Booth Id:
CELL038
Category:
Translational Medical Science
Year:
2016
Finalist Names:
El-Khalili, Taj
Abstract:
Cryo Electron Microscopy (Cryo-EM) is a method used to determine the structure of macromolecules. Cryo-EM is used for complexes that are 250kDa or larger and now it is possible to analyze a protein structure at better than 2.3 angstroms resolution. A higher concentration of viruses and proteins is needed within a specific area to rapidly grab the series of images needed to reconstruct their 3D structure using Cryo-EM. The goal of this project is to create a nonlinear voltage gradient, which can control macromolecular structures, like viruses and proteins. Fluorescent microbeads were used instead of viruses and proteins. A sine wave (2 volts peak to peak) induces a dipole moment, which can move the microbeads in a specific pattern.
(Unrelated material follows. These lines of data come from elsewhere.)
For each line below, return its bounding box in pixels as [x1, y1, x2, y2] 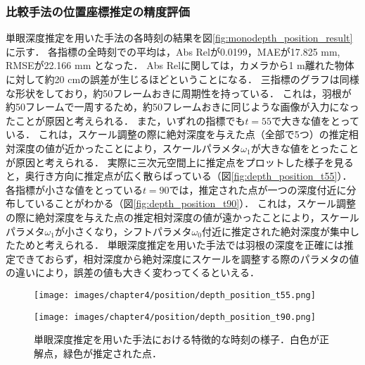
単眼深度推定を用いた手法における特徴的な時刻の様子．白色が [34, 332, 319, 347]
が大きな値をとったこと [250, 140, 359, 155]
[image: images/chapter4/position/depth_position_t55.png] [34, 290, 316, 300]
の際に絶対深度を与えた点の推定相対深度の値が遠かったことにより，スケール [6, 209, 359, 224]
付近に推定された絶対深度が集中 [202, 223, 350, 238]
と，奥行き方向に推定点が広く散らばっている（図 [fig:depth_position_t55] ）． [6, 168, 352, 183]
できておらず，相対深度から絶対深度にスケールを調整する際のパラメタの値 [15, 251, 359, 266]
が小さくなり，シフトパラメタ [55, 223, 192, 238]
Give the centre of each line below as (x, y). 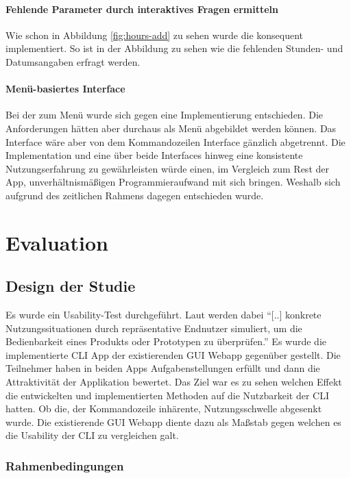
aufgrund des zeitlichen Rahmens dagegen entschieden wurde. (135, 195)
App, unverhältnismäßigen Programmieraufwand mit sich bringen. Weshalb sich (173, 182)
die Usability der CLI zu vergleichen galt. (92, 435)
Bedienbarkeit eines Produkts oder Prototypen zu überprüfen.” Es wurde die (166, 341)
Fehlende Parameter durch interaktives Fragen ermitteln (142, 9)
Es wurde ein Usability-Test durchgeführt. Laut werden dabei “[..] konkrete (164, 315)
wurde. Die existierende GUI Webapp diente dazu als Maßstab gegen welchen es (173, 422)
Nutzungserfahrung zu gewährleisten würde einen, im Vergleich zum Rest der (167, 168)
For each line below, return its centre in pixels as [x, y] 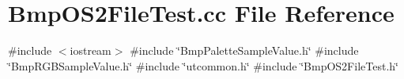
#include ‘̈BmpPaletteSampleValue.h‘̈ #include [244, 50]
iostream [91, 50]
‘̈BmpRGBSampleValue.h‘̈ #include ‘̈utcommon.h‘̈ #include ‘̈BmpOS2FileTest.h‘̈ [203, 65]
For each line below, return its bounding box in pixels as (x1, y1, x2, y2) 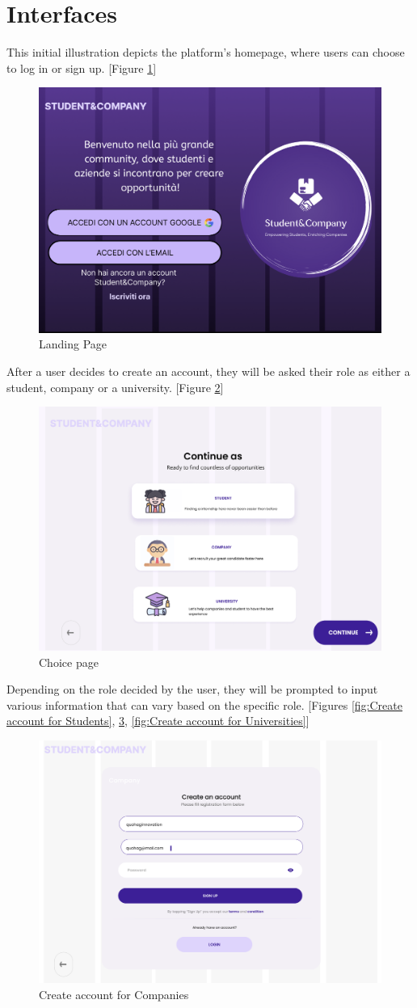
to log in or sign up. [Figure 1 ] (6, 59, 157, 76)
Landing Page (39, 335, 107, 352)
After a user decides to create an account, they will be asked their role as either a (6, 363, 411, 379)
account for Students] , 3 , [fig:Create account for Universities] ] (6, 712, 310, 729)
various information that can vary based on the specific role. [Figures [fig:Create (6, 696, 402, 713)
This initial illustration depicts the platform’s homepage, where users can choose (6, 44, 405, 61)
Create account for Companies (39, 985, 189, 1002)
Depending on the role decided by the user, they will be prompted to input (6, 681, 378, 698)
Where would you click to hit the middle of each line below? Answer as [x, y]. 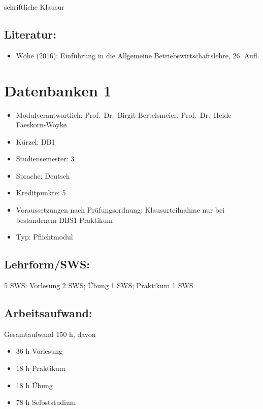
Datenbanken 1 [58, 90]
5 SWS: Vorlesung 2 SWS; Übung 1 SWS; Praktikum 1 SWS [99, 285]
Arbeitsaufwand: [48, 313]
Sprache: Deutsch [43, 175]
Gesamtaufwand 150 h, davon [50, 334]
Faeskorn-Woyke [41, 125]
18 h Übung [34, 385]
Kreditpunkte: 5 [41, 193]
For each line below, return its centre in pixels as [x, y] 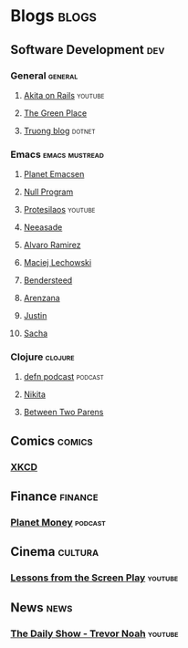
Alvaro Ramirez [52, 245]
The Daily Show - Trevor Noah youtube [94, 633]
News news [42, 607]
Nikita [35, 394]
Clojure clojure [42, 357]
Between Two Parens [63, 413]
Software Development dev [88, 50]
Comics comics [52, 440]
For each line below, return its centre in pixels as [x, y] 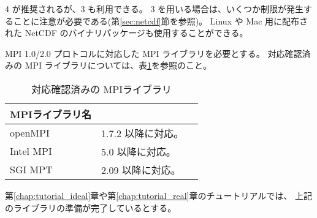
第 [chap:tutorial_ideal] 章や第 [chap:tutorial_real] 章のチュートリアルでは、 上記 [158, 195]
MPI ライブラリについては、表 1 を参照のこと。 [118, 65]
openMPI [30, 133]
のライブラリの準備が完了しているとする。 [91, 207]
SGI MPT [31, 170]
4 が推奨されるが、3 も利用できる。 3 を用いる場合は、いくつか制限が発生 [155, 9]
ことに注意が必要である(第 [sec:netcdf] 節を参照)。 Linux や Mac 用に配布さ [161, 21]
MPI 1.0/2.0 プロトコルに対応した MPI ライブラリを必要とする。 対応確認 [154, 53]
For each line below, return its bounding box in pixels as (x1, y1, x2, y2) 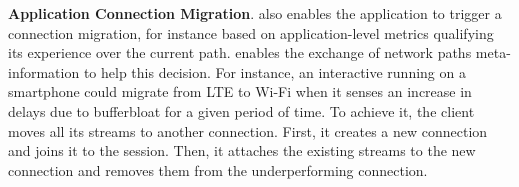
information (8, 61, 80, 82)
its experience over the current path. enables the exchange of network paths (8, 42, 472, 63)
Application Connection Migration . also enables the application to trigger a (8, 3, 502, 23)
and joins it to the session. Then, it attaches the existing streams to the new (8, 140, 476, 161)
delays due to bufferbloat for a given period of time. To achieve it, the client (8, 100, 475, 121)
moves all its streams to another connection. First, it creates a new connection (8, 120, 488, 141)
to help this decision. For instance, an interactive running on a (83, 61, 466, 82)
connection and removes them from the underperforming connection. (8, 159, 428, 180)
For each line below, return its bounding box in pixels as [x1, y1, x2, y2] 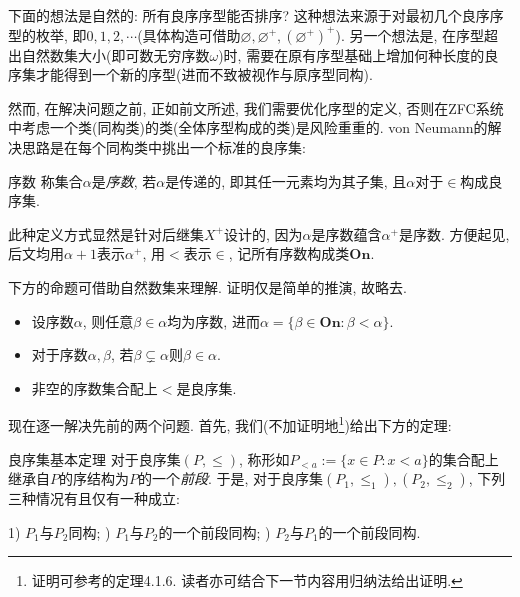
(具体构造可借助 [137, 24, 241, 45]
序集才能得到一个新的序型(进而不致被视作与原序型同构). [8, 64, 373, 85]
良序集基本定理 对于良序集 [8, 448, 181, 469]
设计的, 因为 [224, 223, 303, 244]
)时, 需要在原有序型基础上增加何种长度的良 [218, 44, 499, 65]
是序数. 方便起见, [398, 223, 510, 244]
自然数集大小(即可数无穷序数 [21, 44, 210, 65]
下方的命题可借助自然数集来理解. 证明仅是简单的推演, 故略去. [8, 276, 407, 297]

Three test grids were created, each with different amounts of overlap between their opposing finger-like electrodes. Soon after the nonlinear voltage gradient was applied, the microbeads became oriented in diffuse lines, varying in concentration depending on the electrode array. Efficiency was determined via width of the line. A one-way ANOVA [F (2,27)= 279.39 p < 0.05] showed statistical differences between the grids. A Tukey HSD showed that grid 3 (500 µm) outperformed grid 2 (2 mm) and grid 1 (no overlap). The experiment was repeated on etched PC boards, but the distance between the electrodes was tested. A one-way ANOVA [F (2,27)= 325.68 p < 0.05] showed statistical differences between the grids. A Tukey HSD showed that grid A (1 mm) outperformed grid B (3 mm) and grid C (5 mm).